Propagation of errors: two different results for same question

[Terry Bing]

Homework Statement

The focal length of a spherical mirror is given by $\frac{1}{f}=\frac{1}{v}+\frac{1}{u}$ . If $u=30\pm 0.3$ cm and $v=60\pm 0.6$ cm. Find the percentage error in the measurement of focal length of the mirror .

Relevant Equations

We estimate errors by using formulae for differentials.

If I write $f=\frac{uv}{u+v}$ and then take differentials on both sides, I get $\frac{df}{f}=\frac{du}{u}+\frac{dv}{v}+\frac{du+dv}{u+v}$, I get the fractional error as 0.03. (I have replaced the negative signs that come as a result of quotient rule with positive signs, since we are asked to estimate the maximum error. This leads to the formula that when measurements are multiplied or divided together, their relative errors just add up.)
If instead I write $\frac{1}{f}=\frac{1}{v}+\frac{1}{u}$ and then take differentials on both sides, then I get $\frac{df}{f^2}=\frac{dv}{v^2}+\frac{du}{u^2}$. Using this, I get the fractional error to be 0.01. Which of these is a better estimate of the error? Also, why are there two different answers based on how I write the function. Basically I am taking first order approximations in both cases, right?

 

[haruspex]

Problem Statement: The focal length of a spherical mirror is given by $\frac{1}{f}=\frac{1}{v}+\frac{1}{u}$ . If $u=30\pm 0.3$ cm and $v=60\pm 0.6$ cm. The maximum percentage error in the measurement of focal length of the mirror is $n%$. Find the value of n.
Relevant Equations: We estimate errors by using formulae for differentials.

m

Please post your attempt, per the guidelines, and state the two results.

 

[Terry Bing]

Please post your attempt, per the guidelines, and state the two results.

I am sorry, the question got posted before I could type it out completely. I have updated it.

 

[haruspex]

I have replaced the negative signs that come as a result of quotient rule with positive signs, since we are asked to estimate the maximum error

But the terms are not independent. The max you get by treating them as independent cannot be achieved.

 

[Terry Bing]

But the terms are not independent. The max you get by treating them as independent cannot be achieved.

I see. So if I assumed du and dv to be positive in the first two terms, then they must remain positive in the last term. So the negative sign remains negative. In general, if the numbers were different, and if I want to do it the first way, to find the maximum error, should I try different combinations of +ve and -ve du and dv and see which one gives me maximum error?

 

[haruspex]

I see. So if I assumed du and dv to be positive in the first two terms, then they must remain positive in the last term. So the negative sign remains negative. In general, if the numbers were different, and if I want to do it the first way, to find the maximum error, should I try different combinations of +ve and -ve du and dv and see which one gives me maximum error?

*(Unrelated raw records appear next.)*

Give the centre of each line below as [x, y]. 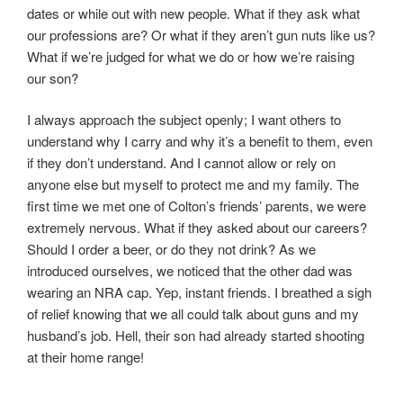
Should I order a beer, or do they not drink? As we [171, 249]
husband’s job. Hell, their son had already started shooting [196, 336]
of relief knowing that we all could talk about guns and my [193, 314]
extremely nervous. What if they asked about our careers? [197, 228]
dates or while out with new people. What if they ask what [193, 13]
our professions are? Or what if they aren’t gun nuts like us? [201, 34]
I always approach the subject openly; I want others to [184, 120]
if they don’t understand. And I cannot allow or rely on [181, 163]
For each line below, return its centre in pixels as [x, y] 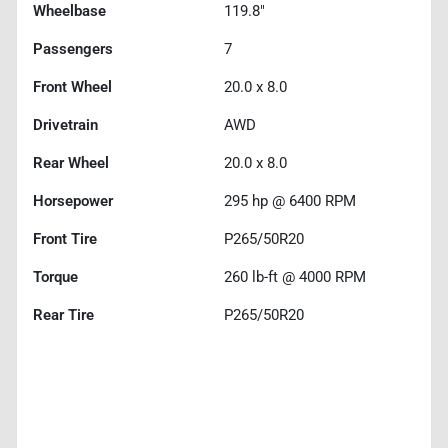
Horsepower [73, 200]
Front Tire [65, 238]
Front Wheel [72, 86]
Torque [55, 276]
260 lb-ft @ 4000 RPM [295, 276]
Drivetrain [65, 124]
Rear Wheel [71, 162]
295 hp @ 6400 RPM [290, 200]

You can rewrite the equation, with signs correct, into one du term and one dv term. Since u and v are both positive (yes?) it should be evident what the max df/f can be.

 

[Terry Bing]

You can rewrite the equation, with signs correct, into one du term and one dv term. Since u and v are both positive (yes?) it should be evident what the max df/f can be.

Thanks a lot. It is clear to me now.